После первой мировой войны мой жизненный путь определился моими собственными переживаниями, связанными с заботами и горестями моего народа, боровшегося за свое существование. Внутренние конфликты вынудили меня заняться политикой. Я не мог быть не кем иным, как социалистом. Я никогда не был противником религии или даже атеистом, как раз наоборот, я был глубоко верующим человеком. Я вел тяжелую борьбу с самим собой прежде, чем я обратился к политике.
В конце концов я стал исповедовать социалистическую любовь и справедливость по отношению к тем, все богатство которых составляют их здоровые рабочие руки. Тем самым я соединил мою судьбу с судьбой всей нации. В этом я видел единственную возможность для соединения социалистического мировоззрения с истинной любовью к родине. Эта вера определила мою жизнь и мою деятельность. Я не видел здесь никакого противоречия с законами гуманизма. В фюрерстве и принципе повиновения ни в коей степени не видел неограниченной диктатуры или тирании.
Моя ошибка, очевидно, заключалась в том, что чувства и крайнее доверие затмили мой разум, что мое почитание Гитлера не имело пределов.
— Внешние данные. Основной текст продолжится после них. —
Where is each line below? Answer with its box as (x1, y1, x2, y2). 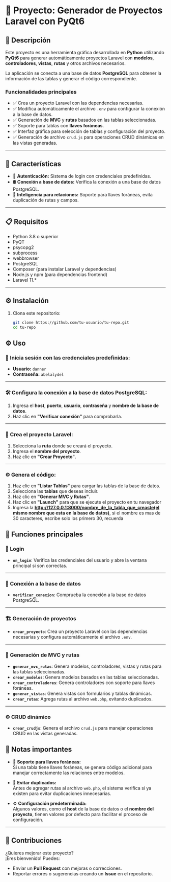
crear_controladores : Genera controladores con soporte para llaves (12, 680, 155, 686)
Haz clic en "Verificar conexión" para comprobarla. (12, 414, 122, 420)
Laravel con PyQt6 (5, 15, 85, 27)
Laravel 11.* (12, 277, 37, 283)
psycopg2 (12, 244, 34, 250)
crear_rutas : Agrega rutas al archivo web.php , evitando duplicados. (12, 695, 153, 702)
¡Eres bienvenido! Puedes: (5, 855, 60, 861)
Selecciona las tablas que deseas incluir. (12, 488, 99, 494)

Я знал его лишь как защитника жизненных прав германского народа, я видел в нем доброго человека поотношению к рабочим, женщинам и детям. Того Гитлера, который предстал перед нами на данном процессе, я не знал.
Вторая моя ошибка, возможно, заключалась в моем одиночестве и в углублении в мир моих идей. Общественных связей с лицами, занимавшими высокие посты, у меня почти не было.
Все небольшое свободное время я отдавал моей семье. Я был счастлив и сейчас счастлив тем, что моя жена — дочь рабочего, который был социал-демократом и остался таковым.
Я торжественно заявляю в этом моем последнем слове: все внешнеполитические события и начало военных действий были для меня совершенно неожиданными. Ни при каких обстоятельствах я не принимал участия ни в планировании, ни в осуществлении безумного намерения вызвать дух, развязавший агрессивную войну.
Я стал национал-социалистом потому, что осуждал классовую борьбу, гражданскую войну и глубоко верил в стремления Гитлера добитьсямирным путем взаимопонимания и созидательного труда. В моей сфере деятельности я всегда прилагал все усилия к тому, чтобы предотвратить возможность всяких перегибов, произвола и грубости. Я сам был рабочим и был достаточно наивен для того, чтобы вопреки установкам Гиммлера и Геббельса написать манифест об использовании рабочей силы, который требовал корректного и гуманного обращения с иностранными рабочими во всех организациях, и добиться его претворения в жизнь.
Я никогда не мог бы вынести без протеста тяжести сознания того, что мне известно об ужасных тайнах и преступлениях, я не мог бы предстать, зная об этом, перед глазами моего народа или моих невинных детей.
Я не принимал участия в каком-либо заговоре против мира или человечности и никогда не терпел никаких злодеяний. Во время войны я должен был выполнять мой долг. Должность генерального уполномоченного по использованию рабочей силы я получил совершенно неожиданно в 1942 году. Я был связан уже существовавшими законами о труде, поручениями фюрера и распоряжениями совета министров. Я не знаю, почему именно я получил эту должность. В моем гау я завоевал доверие рабочих, крестьян и ремесленников и еще до 1933 года был избран подавляющим большинством голосов на основании свободных выборов главой правительства провинции.
Я считаю, что провидение одарило меня хорошими способностями в области организации и практической деятельности, а также способностью воодушевляться. Может быть, поэтому я получил эту должность. Она возложила на мои плечи тяжелое бремя. Воздух Берлина был мне совершенно чужд. И потому что я рабочий, я никогда не думал о том, чтобы превратить иностранцев в рабов. Я всегда требовал, чтобы с людьми обращались должным образом. И если я требовал такого обращения с людьми, это не значит, что я думал их эксплуатировать. Я требовал разумного обращения и использования этих людей и никогда не намеревался совершать преступления против международного права, правил ведения войны и законов человечности. Ни минуты я не сомневался в законности и легальности моих задач, так как не считал, что германское правительство нарушит нормы международного права.
Если против меня были выдвинуты обвинения в том, что в оккупированных областях не применялись немецкие законы о труде, то я должен возразить, что даже высокопоставленные французы, бельгийцы, поляки, русские заявляли мне, что они поддерживают Германию, выделяя в ее распоряжение рабочую силу, потому что они хотят спасти Европу от коммунистической системы и потому что они хотят предотвратить безработицу и массовую нужду.